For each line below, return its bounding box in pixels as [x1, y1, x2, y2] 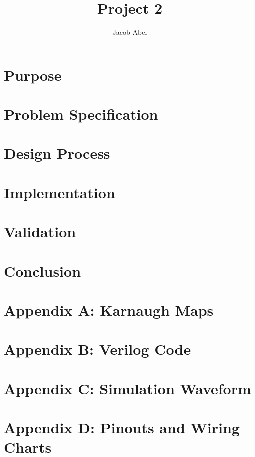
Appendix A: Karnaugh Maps [4, 299, 214, 320]
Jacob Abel [112, 27, 147, 37]
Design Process [4, 143, 110, 163]
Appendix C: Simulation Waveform [4, 378, 251, 398]
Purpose [4, 64, 62, 85]
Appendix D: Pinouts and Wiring [4, 417, 240, 438]
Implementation [4, 182, 115, 202]
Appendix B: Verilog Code [4, 339, 191, 359]
________
## What to work on
For the span from the line containing "Design Process [4, 143, 110, 163]" through the last line of the entries above, transcribe each line exactly and leave out everything else.

## Response for this exercise
Design Process [4, 143, 110, 163]
Appendix C: Simulation Waveform [4, 378, 251, 398]
Purpose [4, 64, 62, 85]
Appendix D: Pinouts and Wiring [4, 417, 240, 438]
Implementation [4, 182, 115, 202]
Appendix B: Verilog Code [4, 339, 191, 359]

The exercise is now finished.